Start of PROVIDED MATERIAL
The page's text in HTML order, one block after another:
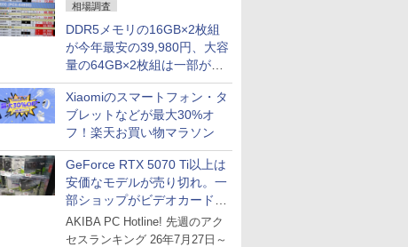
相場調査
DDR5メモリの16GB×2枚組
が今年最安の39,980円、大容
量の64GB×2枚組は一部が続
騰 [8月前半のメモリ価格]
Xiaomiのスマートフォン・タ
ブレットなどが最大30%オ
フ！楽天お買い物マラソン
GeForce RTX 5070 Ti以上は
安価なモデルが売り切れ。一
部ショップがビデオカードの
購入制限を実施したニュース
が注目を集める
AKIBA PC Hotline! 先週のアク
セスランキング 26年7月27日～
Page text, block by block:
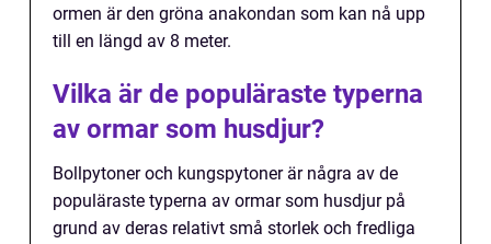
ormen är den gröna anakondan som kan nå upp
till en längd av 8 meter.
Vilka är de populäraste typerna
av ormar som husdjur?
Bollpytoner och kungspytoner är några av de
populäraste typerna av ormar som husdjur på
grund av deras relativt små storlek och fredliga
End of PROVIDED MATERIAL
Start of PROVIDED MATERIAL
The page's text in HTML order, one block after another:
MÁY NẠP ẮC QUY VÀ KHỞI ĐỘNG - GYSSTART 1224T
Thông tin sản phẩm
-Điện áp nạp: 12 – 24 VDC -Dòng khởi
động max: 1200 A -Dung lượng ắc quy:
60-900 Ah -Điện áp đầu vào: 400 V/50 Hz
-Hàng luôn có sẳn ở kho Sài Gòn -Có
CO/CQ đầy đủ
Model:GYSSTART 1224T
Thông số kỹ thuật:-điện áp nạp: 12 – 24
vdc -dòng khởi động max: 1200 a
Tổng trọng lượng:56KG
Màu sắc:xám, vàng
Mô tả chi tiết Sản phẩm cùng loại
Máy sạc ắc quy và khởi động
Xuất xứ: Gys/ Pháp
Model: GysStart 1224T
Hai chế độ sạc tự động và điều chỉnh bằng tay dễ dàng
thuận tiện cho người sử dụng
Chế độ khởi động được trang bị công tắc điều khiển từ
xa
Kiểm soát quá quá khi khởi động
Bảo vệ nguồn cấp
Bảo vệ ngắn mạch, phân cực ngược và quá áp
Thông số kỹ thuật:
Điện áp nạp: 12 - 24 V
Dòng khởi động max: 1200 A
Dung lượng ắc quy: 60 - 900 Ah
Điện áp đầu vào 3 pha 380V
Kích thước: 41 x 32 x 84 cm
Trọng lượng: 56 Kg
End of PROVIDED MATERIAL
◆ **WHAT YOU HAVE TO DO**:
Pick out and copy the lines of the material that include the word "thuật".

◆ **FINAL ANSWER**:
Thông số kỹ thuật:-điện áp nạp: 12 – 24
Thông số kỹ thuật:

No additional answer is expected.